--- Work order ---
Each line below that includes the word "centro" adds one to the count; give that count and nothing else.

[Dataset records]

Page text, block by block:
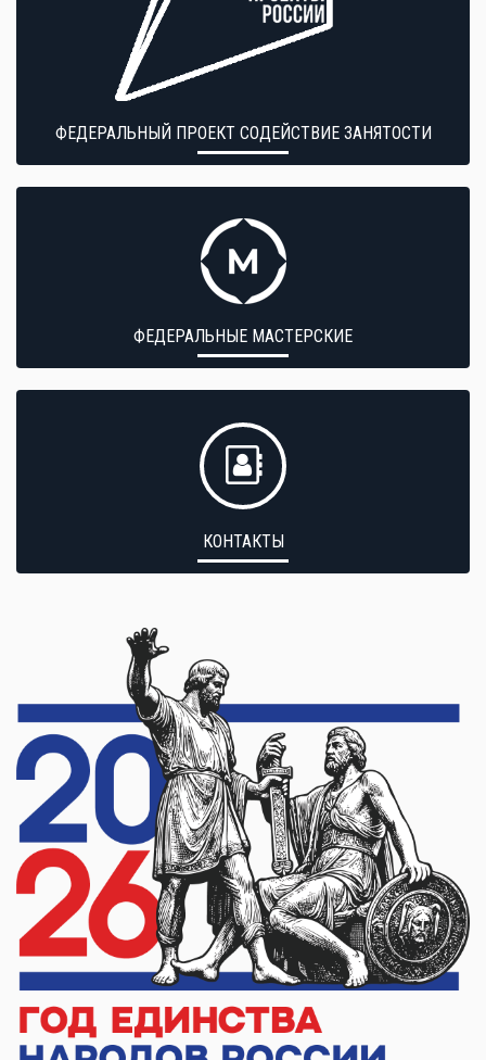
ФЕДЕРАЛЬНЫЙ ПРОЕКТ СОДЕЙСТВИЕ ЗАНЯТОСТИ
ФЕДЕРАЛЬНЫЕ МАСТЕРСКИЕ
КОНТАКТЫ
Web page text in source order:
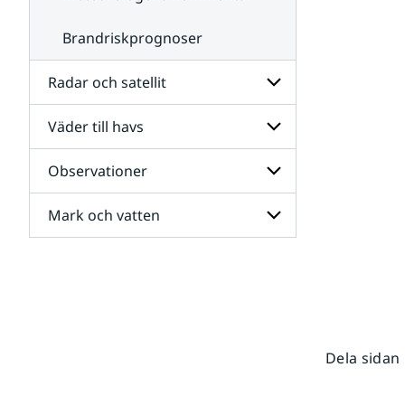
Brandriskprognoser
Radar och satellit
Undersidor
för
Radar
och
satellit
Väder till havs
Undersidor
för
Väder
till
havs
Observationer
Undersidor
för
Mark och vatten
Dela sidan
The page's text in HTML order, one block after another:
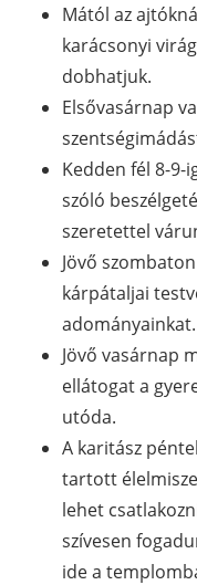
Mától az
karácsonyi
dobhatjuk.
Elsővasárnap
Kedden fél 8-9-
szóló
szeretettel
Jövő
kárpátaljai
adományainkat.
Jövő vasárnap
ellátogat a
utóda.
A karitász
tartott
lehet
szívesen
ide a
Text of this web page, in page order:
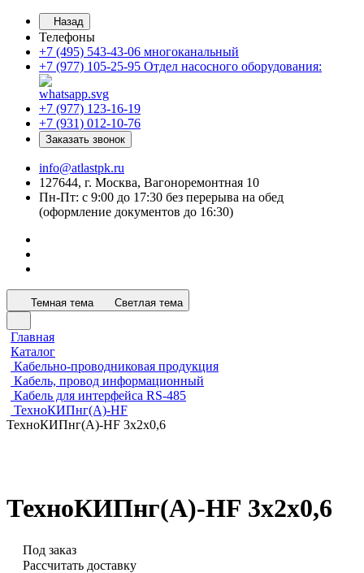
Назад
Телефоны
+7 (495) 543-43-06 многоканальный
+7 (977) 105-25-95 Отдел насосного оборудования:
+7 (977) 123-16-19
+7 (931) 012-10-76
Заказать звонок
info@atlastpk.ru
127644, г. Москва, Вагоноремонтная 10
Пн-Пт: с 9:00 до 17:30 без перерыва на обед
(оформление документов до 16:30)
Темная тема Светлая тема
Главная
Каталог
Кабельно-проводниковая продукция
Кабель, провод информационный
Кабель для интерфейса RS-485
ТехноКИПнг(А)-HF
ТехноКИПнг(А)-HF 3х2х0,6
ТехноКИПнг(А)-HF 3х2х0,6
Под заказ
Рассчитать доставку
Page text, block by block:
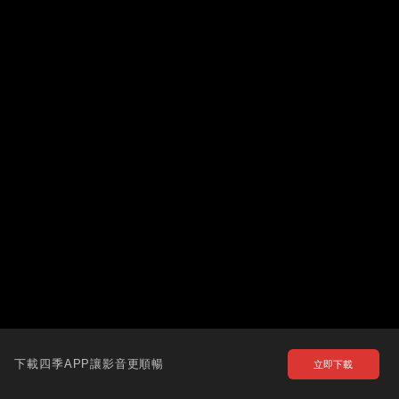
下載四季APP讓影音更順暢 立即下載
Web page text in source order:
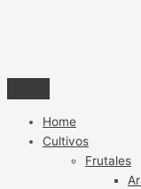
Home
Cultivos
Frutales
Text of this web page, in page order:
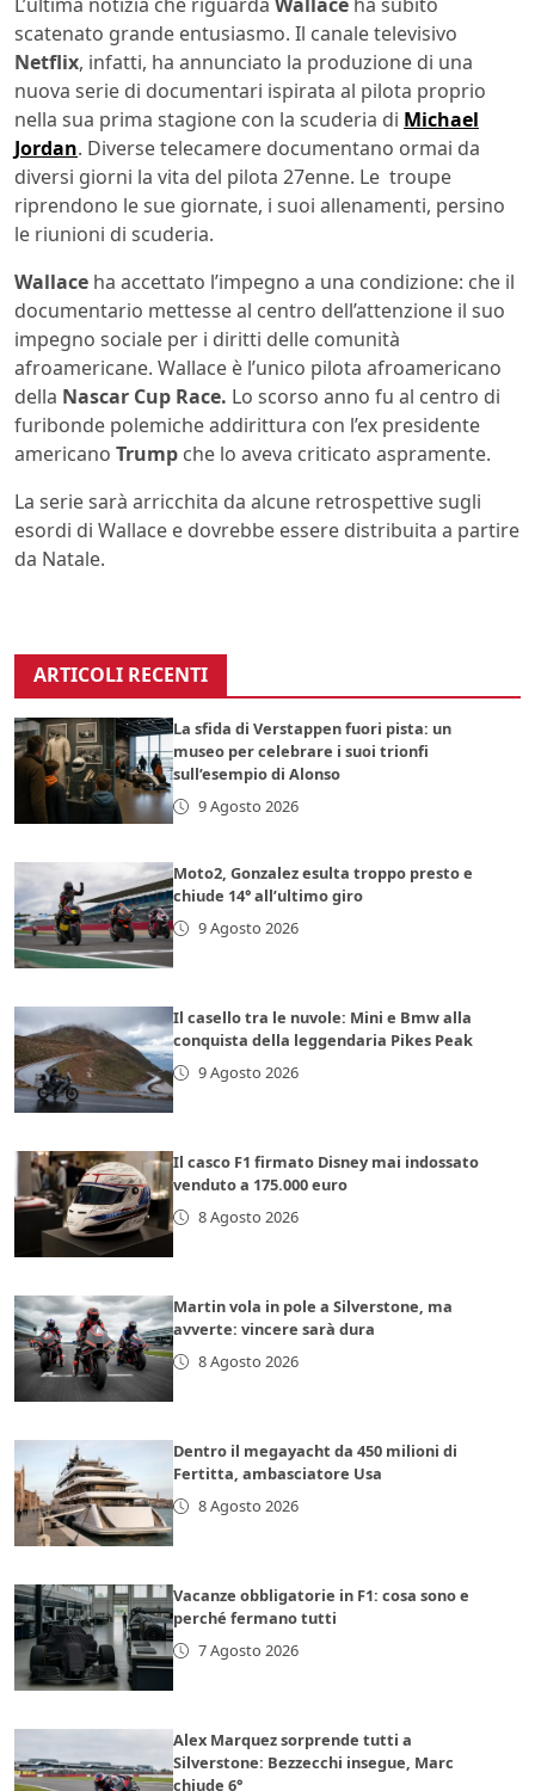
scatenato grande entusiasmo. Il canale televisivo
Netflix, infatti, ha annunciato la produzione di una
nuova serie di documentari ispirata al pilota proprio
nella sua prima stagione con la scuderia di Michael
Jordan. Diverse telecamere documentano ormai da
diversi giorni la vita del pilota 27enne. Le troupe
riprendono le sue giornate, i suoi allenamenti, persino
le riunioni di scuderia.
Wallace ha accettato l’impegno a una condizione: che il
documentario mettesse al centro dell’attenzione il suo
impegno sociale per i diritti delle comunità
afroamericane. Wallace è l’unico pilota afroamericano
della Nascar Cup Race. Lo scorso anno fu al centro di
furibonde polemiche addirittura con l’ex presidente
americano Trump che lo aveva criticato aspramente.
La serie sarà arricchita da alcune retrospettive sugli
esordi di Wallace e dovrebbe essere distribuita a partire
da Natale.
ARTICOLI RECENTI
La sfida di Verstappen fuori pista: un
museo per celebrare i suoi trionfi
sull’esempio di Alonso
9 Agosto 2026
Moto2, Gonzalez esulta troppo presto e
chiude 14° all’ultimo giro
9 Agosto 2026
Il casello tra le nuvole: Mini e Bmw alla
conquista della leggendaria Pikes Peak
9 Agosto 2026
Il casco F1 firmato Disney mai indossato
venduto a 175.000 euro
8 Agosto 2026
Martin vola in pole a Silverstone, ma
avverte: vincere sarà dura
8 Agosto 2026
Dentro il megayacht da 450 milioni di
Fertitta, ambasciatore Usa
8 Agosto 2026
Vacanze obbligatorie in F1: cosa sono e
perché fermano tutti
7 Agosto 2026
Alex Marquez sorprende tutti a
Silverstone: Bezzecchi insegue, Marc
chiude 6°
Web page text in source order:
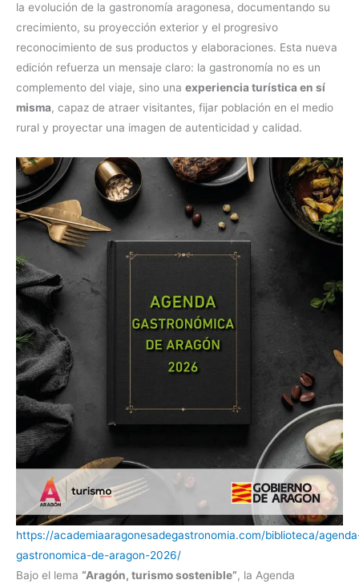
la evolución de la gastronomía aragonesa, documentando su
crecimiento, su proyección exterior y el progresivo
reconocimiento de sus productos y elaboraciones. Esta nueva
edición refuerza un mensaje claro: la gastronomía no es un
complemento del viaje, sino una experiencia turística en sí
misma, capaz de atraer visitantes, fijar población en el medio
rural y proyectar una imagen de autenticidad y calidad.
https://academiaaragonesadegastronomia.com/biblioteca/
gastronomica-de-aragon-2026/
Bajo el lema “Aragón, turismo sostenible”, la Agenda
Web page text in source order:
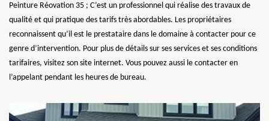
Peinture Réovation 35 ; C’est un professionnel qui réalise des travaux de
qualité et qui pratique des tarifs très abordables. Les propriétaires
reconnaissent qu’il est le prestataire dans le domaine à contacter pour ce
genre d’intervention. Pour plus de détails sur ses services et ses conditions
tarifaires, visitez son site internet. Vous pouvez aussi le contacter en
l’appelant pendant les heures de bureau.
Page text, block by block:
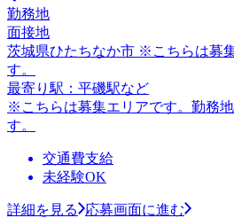
勤務地
面接地
茨城県ひたちなか市 ※こちらは募
す。
最寄り駅：平磯駅など
※こちらは募集エリアです。勤務
す。
交通費支給
未経験OK
詳細を見る
応募画面に進む
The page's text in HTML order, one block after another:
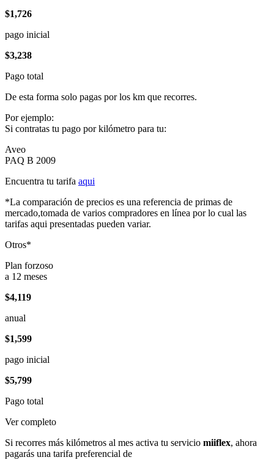
$1,726
pago inicial
$3,238
Pago total
De esta forma solo pagas por los km que recorres.
Por ejemplo:
Si contratas tu pago por kilómetro para tu:
Aveo
PAQ B 2009
Encuentra tu tarifa aqui
*La comparación de precios es una referencia de primas de
mercado,tomada de varios compradores en línea por lo cual las
tarifas aqui presentadas pueden variar.
Otros*
Plan forzoso
a 12 meses
$4,119
anual
$1,599
pago inicial
$5,799
Pago total
Ver completo
Si recorres más kilómetros al mes activa tu servicio miiflex, ahora
pagarás una tarifa preferencial de
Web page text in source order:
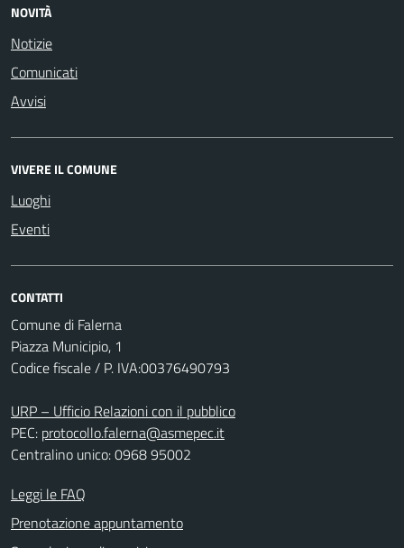
NOVITÀ
Notizie
Comunicati
Avvisi
VIVERE IL COMUNE
Luoghi
Eventi
CONTATTI
Comune di Falerna
Piazza Municipio, 1
Codice fiscale / P. IVA:00376490793
URP – Ufficio Relazioni con il pubblico
PEC: protocollo.falerna@asmepec.it
Centralino unico: 0968 95002
Leggi le FAQ
Prenotazione appuntamento
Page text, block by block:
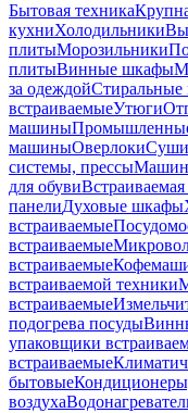
Бытовая техника
кухниХолодильники
плитыМорозильники
плитыВинные шкафы
за одеждой
встраиваемыеУтюги
машины
машиныОверлоки
системы, прессы
для обуви
панелиДуховые шкафы
встраиваемые
встраиваемые
встраиваемые
встраиваемой техники
встраиваемые
подогрева посуды
упаковщики
встраиваемые
бытовые
воздуха
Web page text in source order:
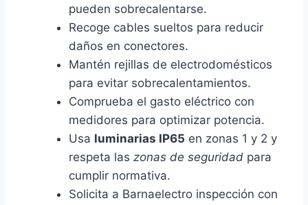
pueden sobrecalentarse.
Recoge cables sueltos para reducir
daños en conectores.
Mantén rejillas de electrodomésticos
para evitar sobrecalentamientos.
Comprueba el gasto eléctrico con
medidores para optimizar potencia.
Usa luminarias IP65 en zonas 1 y 2 y
respeta las zonas de seguridad para
cumplir normativa.
Solicita a Barnaelectro inspección con
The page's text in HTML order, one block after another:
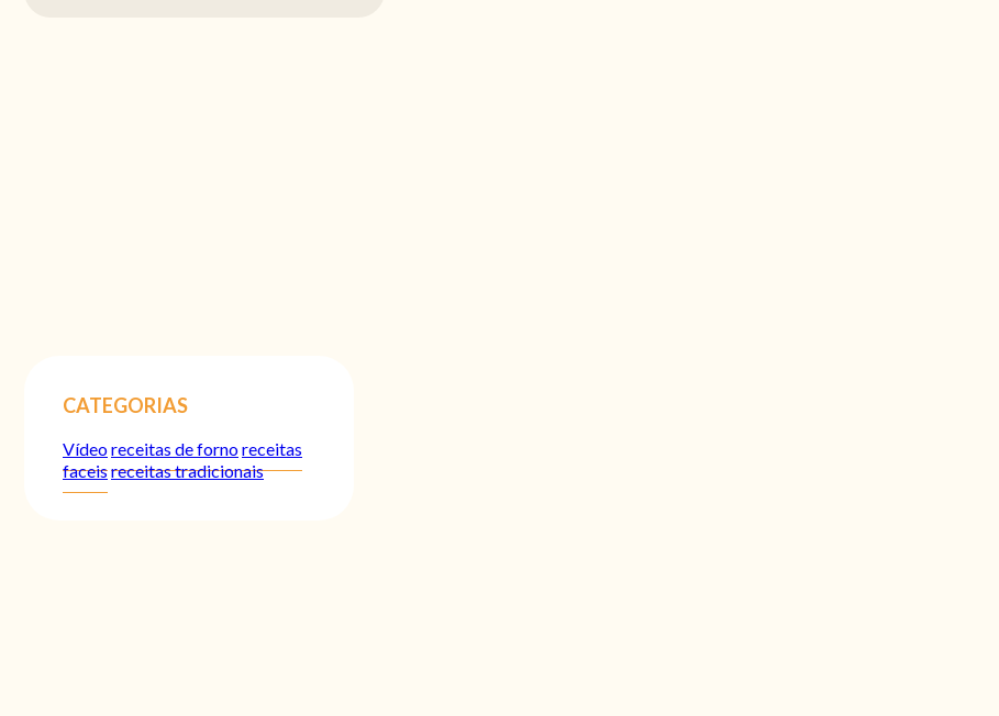
CATEGORIAS
Vídeoreceitas de fornoreceitas
faceisreceitas tradicionais
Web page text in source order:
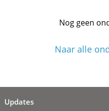
Nog geen
Naar alle
Updates
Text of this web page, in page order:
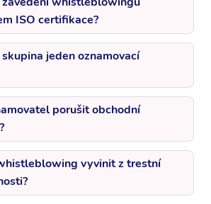
ISO certifikace?
jeden oznamovací
porušit obchodní
vyvinit z trestní
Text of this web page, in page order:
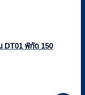
DT01 พิกัด 150
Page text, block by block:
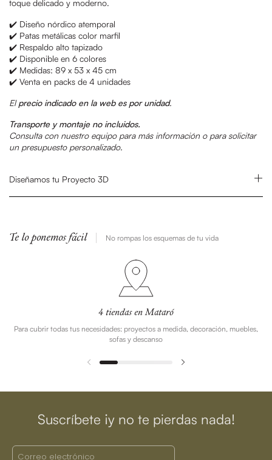
toque delicado y moderno.
✔️ Diseño nórdico atemporal
✔️ Patas metálicas color marfil
✔️ Respaldo alto tapizado
✔️ Disponible en 6 colores
✔️ Medidas: 89 x 53 x 45 cm
✔️ Venta en packs de 4 unidades
Elprecio indicado en la web es por unidad.
Transporte y montaje no incluidos.
Consulta con nuestro equipo para más información o para solicitar
un presupuesto personalizado.
Diseñamos tu Proyecto 3D
Te lo ponemos fácil No rompas los esquemas de tu vida
4 tiendas en Mataró
Para cubrir todas tus necesidades: proyectos a medida, decoración, muebles,
sofas y descanso
Suscríbete ¡y no te pierdas nada!

--- Task result ---
2